Saat ini, startup kesehatan di Indonesia mayoritas bermain di layanan telemedis dan pemesanan produk kesehatan online, seperti Halodoc, Alodokter, dan KlikDokter. Diketahui, Alodokter menjadi platform telemedis pertama yang telah mengimplementasikan rekam medis elektronik (RME).

Sementara itu, belum banyak pelaku healthtech yang fokus pada digitalisasi fasyankes. Klinik Pintar misalnya, fokus pada segmen akar rumput dengan mendigitalisasi rantai pasok klinik. Ada juga pemain yang masuk ke layanan kesehatan korporasi berbasis platform, yakni Prixa.

Transformasi kesehatan Indonesia

Upaya pelaku healthtech untuk mentransformasi industri kesehatan Indonesia kini mendapat dukungan penuh pemerintah. Salah satunya melalui kebijakan implementasi Rekam Medis Elektronik (RME) yang termuat dalam PMK No. 24 Tahun 2022 tentang Rekam Medis, yang merupakan perubahan dan pemutakhiran dari peraturan sebelumnya PMK No. 269 Tahun 2008.

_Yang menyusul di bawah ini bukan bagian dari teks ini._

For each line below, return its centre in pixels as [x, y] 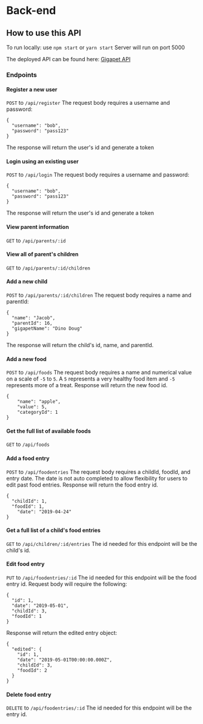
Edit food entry [25, 564]
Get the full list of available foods [48, 431]
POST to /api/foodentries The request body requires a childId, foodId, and [98, 472]
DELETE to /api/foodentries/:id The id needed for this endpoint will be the [99, 708]
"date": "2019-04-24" [44, 512]
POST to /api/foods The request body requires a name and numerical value [99, 373]
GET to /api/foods [28, 444]
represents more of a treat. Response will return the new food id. [87, 385]
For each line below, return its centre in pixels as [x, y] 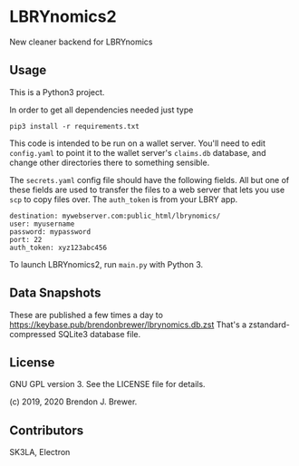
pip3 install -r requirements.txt [75, 126]
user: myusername [42, 224]
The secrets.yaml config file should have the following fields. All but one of [149, 180]
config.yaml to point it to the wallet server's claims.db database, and [138, 152]
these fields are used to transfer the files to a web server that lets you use [147, 189]
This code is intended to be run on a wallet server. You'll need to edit [137, 143]
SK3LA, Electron [40, 452]
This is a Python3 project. [57, 92]
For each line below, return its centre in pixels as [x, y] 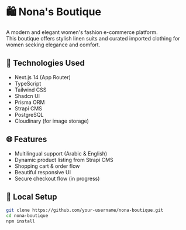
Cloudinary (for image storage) [52, 121]
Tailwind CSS [30, 90]
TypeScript [28, 83]
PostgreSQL [29, 114]
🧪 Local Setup [32, 197]
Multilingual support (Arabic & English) [61, 153]
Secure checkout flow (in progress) [57, 178]
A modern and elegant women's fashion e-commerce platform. [82, 32]
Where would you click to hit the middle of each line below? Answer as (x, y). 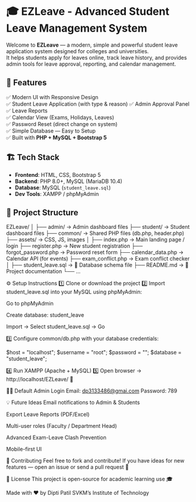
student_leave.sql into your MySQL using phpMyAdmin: (74, 292)
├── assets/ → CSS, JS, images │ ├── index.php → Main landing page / (95, 240)
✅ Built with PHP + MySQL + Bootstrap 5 (57, 137)
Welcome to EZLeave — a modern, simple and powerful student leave (92, 45)
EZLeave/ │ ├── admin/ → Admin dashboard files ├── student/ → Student (98, 227)
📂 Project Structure (42, 212)
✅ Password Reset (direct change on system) (62, 124)
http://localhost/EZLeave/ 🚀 (40, 379)
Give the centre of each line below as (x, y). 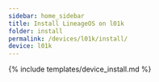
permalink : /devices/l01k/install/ (68, 39)
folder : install (36, 31)
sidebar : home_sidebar (46, 16)
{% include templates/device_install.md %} (80, 69)
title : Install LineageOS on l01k (67, 24)
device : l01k (30, 46)
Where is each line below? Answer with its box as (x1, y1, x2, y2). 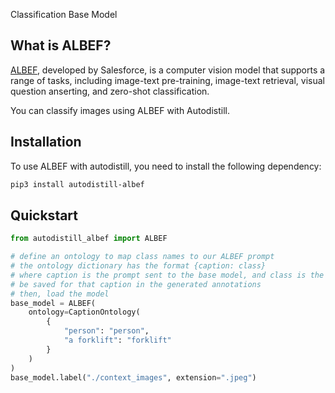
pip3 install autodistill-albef (10, 179, 145, 189)
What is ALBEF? (10, 37, 112, 54)
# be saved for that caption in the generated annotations (10, 279, 262, 289)
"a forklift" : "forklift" (63, 335, 172, 346)
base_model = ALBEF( (10, 298, 97, 308)
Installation (10, 134, 82, 151)
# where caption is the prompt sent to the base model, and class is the (10, 270, 325, 280)
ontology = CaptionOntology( (28, 307, 141, 318)
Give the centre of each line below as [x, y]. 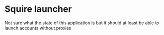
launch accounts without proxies [38, 28]
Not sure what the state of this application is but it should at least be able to [82, 23]
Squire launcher [38, 9]
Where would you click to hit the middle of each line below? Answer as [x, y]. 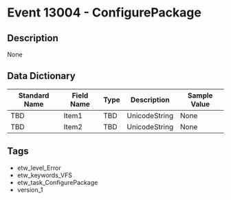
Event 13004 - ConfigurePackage [104, 13]
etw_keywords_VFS [44, 175]
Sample [200, 96]
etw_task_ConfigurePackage [57, 182]
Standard [34, 96]
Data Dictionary [41, 76]
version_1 [30, 190]
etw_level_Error [39, 168]
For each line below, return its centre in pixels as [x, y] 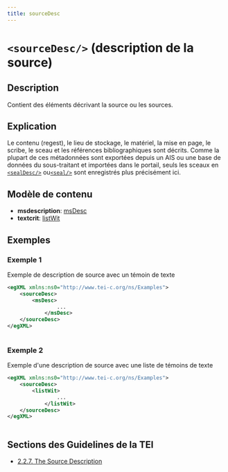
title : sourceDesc [34, 13]
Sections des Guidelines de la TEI [80, 445]
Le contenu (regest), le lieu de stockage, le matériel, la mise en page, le [109, 143]
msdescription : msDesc [52, 211]
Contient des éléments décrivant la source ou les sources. [90, 105]
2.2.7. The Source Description [60, 462]
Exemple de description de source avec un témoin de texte [91, 275]
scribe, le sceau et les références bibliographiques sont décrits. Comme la [113, 150]
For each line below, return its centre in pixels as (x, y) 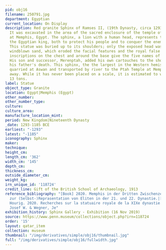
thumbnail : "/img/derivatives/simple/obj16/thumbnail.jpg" (67, 235)
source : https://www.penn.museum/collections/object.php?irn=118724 (77, 217)
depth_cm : (15, 166)
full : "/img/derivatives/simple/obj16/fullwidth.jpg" (62, 240)
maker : (12, 143)
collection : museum (25, 231)
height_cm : (16, 152)
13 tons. (19, 79)
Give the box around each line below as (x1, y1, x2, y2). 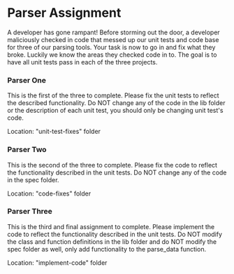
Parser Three (7, 207, 52, 217)
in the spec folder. (7, 175, 59, 184)
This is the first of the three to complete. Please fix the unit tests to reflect (7, 91, 219, 100)
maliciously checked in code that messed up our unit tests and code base (7, 35, 219, 43)
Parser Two (7, 145, 47, 155)
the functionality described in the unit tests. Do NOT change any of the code (7, 168, 227, 177)
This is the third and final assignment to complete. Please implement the (7, 222, 215, 231)
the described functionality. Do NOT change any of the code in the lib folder (7, 99, 226, 107)
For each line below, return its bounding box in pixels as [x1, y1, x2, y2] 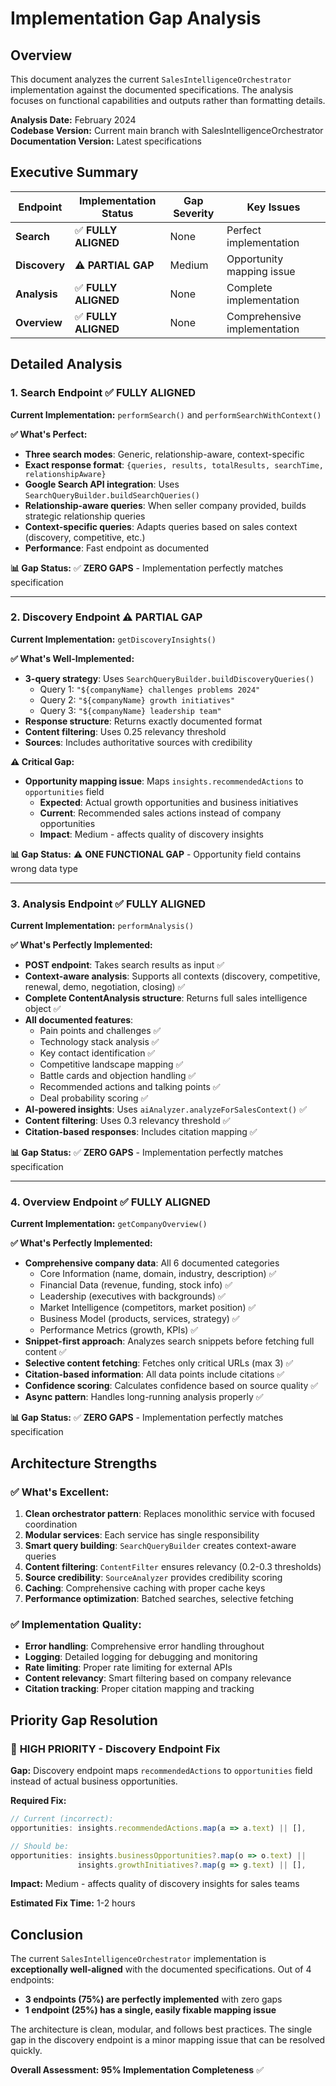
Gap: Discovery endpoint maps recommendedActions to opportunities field [10, 1765, 313, 1777]
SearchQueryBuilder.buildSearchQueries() [24, 490, 200, 501]
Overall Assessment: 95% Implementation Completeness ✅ [10, 2064, 264, 2076]
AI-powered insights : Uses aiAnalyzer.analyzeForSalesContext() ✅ [24, 1103, 308, 1116]
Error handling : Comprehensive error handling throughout [24, 1640, 265, 1652]
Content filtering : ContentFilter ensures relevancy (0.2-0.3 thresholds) [24, 1561, 322, 1573]
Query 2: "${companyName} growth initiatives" [39, 693, 236, 706]
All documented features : [24, 1014, 134, 1026]

Selama ini, pelaku healthtech kesulitan untuk mendigitalisasi sektor kesehatan karena terbentur peraturan yang ketat. Di samping itu, masih banyak fasilitas layanan kesehatan yang menggunakan sistem secara manual. Melalui peraturan baru ini, fasilitas layanan kesehatan diwajibkan untuk menyelenggarakan RME. Pemerintah memberikan masa transisi kepada fasilitas layanan kesehatan hingga akhir 2023.

Berdasarkan survei Kemenkes, anggaran digitalisasi RS rata-rata tak sampai 3% dari total anggaran mereka. Faktor ini membuat transformasi digital belum menjadi prioritas. Sekitar 22% dari 2.595 RS di Indonesia belum memiliki Sistem Informasi Manajemen Rumah Sakit (SIMRS).

Dari 2.291 RS yang memiliki SIMRS, implementasi RME di front office baru 24% dan 64% untuk back office. Sementara, dari 737 RS, sebanyak 359 belum menerapkan RME, 175 RS baru sebagian, dan 203 RS sudah.